22222踏 ジュン様より

リクエストテーマ
「ラブラブバカップルディアミリ」


二人は距離をとり、対峙していた。
真剣な眼差しで互いを見ている。
厳かな緊張感に支配されるは、AAの、とある部屋。

「……ミリィ」
「ダメよ、だめ……絶対ダメ」

辛辣な顔で首を横に振るミリアリアに対し、それでもディアッカは訴え続けた。

「ミリアリア」
「そんな顔で見てもダメ! 私にそんなこと、求めないでよ!!」

懇願するディアッカを前に、ミリアリアは悲痛に拒否し続けた。
無理だ。彼の願いを叶えたい気持ちはあるが、それ以上に『出来ない』という思いが先行している。
その気持ちはディアッカも分かる。しかし彼は、あきらめたくなかった。
どうしても叶えたい欲求――

「頼む、ミリィ!」
「いやよ、もー……無茶言わないで!!」
「無茶は承知だけど、それでも俺は、ミリアリアの手料理が食べたいんだあああああ!!」


絶叫とともに、ディアッカは、手にしていた白い布地を突き出した。





情愛のエプロン






「……ひどい」

狭い部屋に反響する声が静まったところで、再び響いたのは抗議のそれ。

「ディアッカ、私が料理嫌いなこと、知ってるじゃない」
「……嫌いじゃないだろ?」
「……苦手だもん」

優しく、諭すようにつぶやくディアッカにおののきながらも、ミリアリアはそっぽを向く。
彼女は別に、料理が嫌いな訳ではない。どちらかと言えば、好きな方だと言えよう。
ならなぜ、ここまで料理に拒絶反応を示すのか――と聞かれれば数日前に起きたとある事件の話をしなくてはならない。

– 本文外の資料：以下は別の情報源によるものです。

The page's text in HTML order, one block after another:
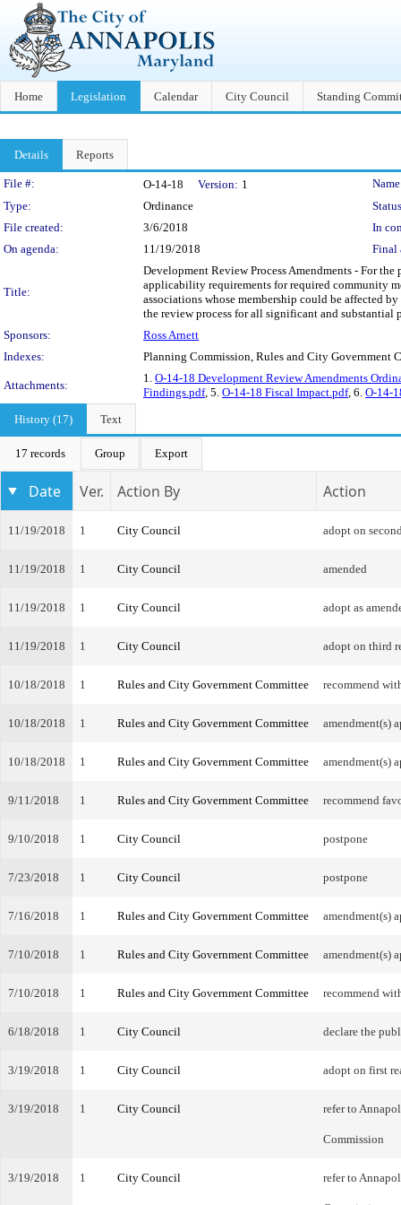
Home Legislation Calendar City Council Standing
Details Reports
Legislation Details
File #: O-14-18 Version: 1
Type:
Ordinance
File created:
3/6/2018
In
On agenda:
11/19/2018 Final
Title:
Development Review Process Amendments - For
applicability requirements for required community
associations whose membership could be affected
the review process for all significant and substantial
Sponsors:
Ross Arnett
Indexes:
Planning Commission, Rules and City Government
Attachments:
1. O-14-18 Development Review Amendments
Findings.pdf, 5. O-14-18 Fiscal Impact.pdf, 6. O-14-
History (17)
Text
17 records Group Export
Date Ver. Action By Action
11/19/2018 1 City Council adopt on
11/19/2018 1 City Council amended
11/19/2018 1 City Council adopt as
11/19/2018 1 City Council adopt on third
10/18/2018 1 Rules and City Government Committee recommend
10/18/2018 1 Rules and City Government Committee amendment(s)
10/18/2018 1 Rules and City Government Committee amendment(s)
9/11/2018 1 Rules and City Government Committee recommend
9/10/2018 1 City Council postpone
7/23/2018 1 City Council postpone
7/16/2018 1 Rules and City Government Committee amendment(s)
7/10/2018 1 Rules and City Government Committee amendment(s)
7/10/2018 1 Rules and City Government Committee recommend
6/18/2018 1 City Council declare the
3/19/2018 1 City Council adopt on first
3/19/2018 1 City Council refer to
Commission
3/19/2018 1 City Council refer to

数日前、彼女は料理を作ろうとした。AAのキッチンは家のものと違い、大掛かりな設備が多く、特に業務用のコンロや鍋等は使ったことすらないのである。
でも彼女は……一応、厨房の若頭に立ち会ってもらって、簡単な夜食を作ろうとしたのだが……それでも、失敗するときは失敗する。火力の調整を間違え、作っていた夜食は炭火と化してしまった。


以降『料理』は、ミリアリアのトラウマとなっている。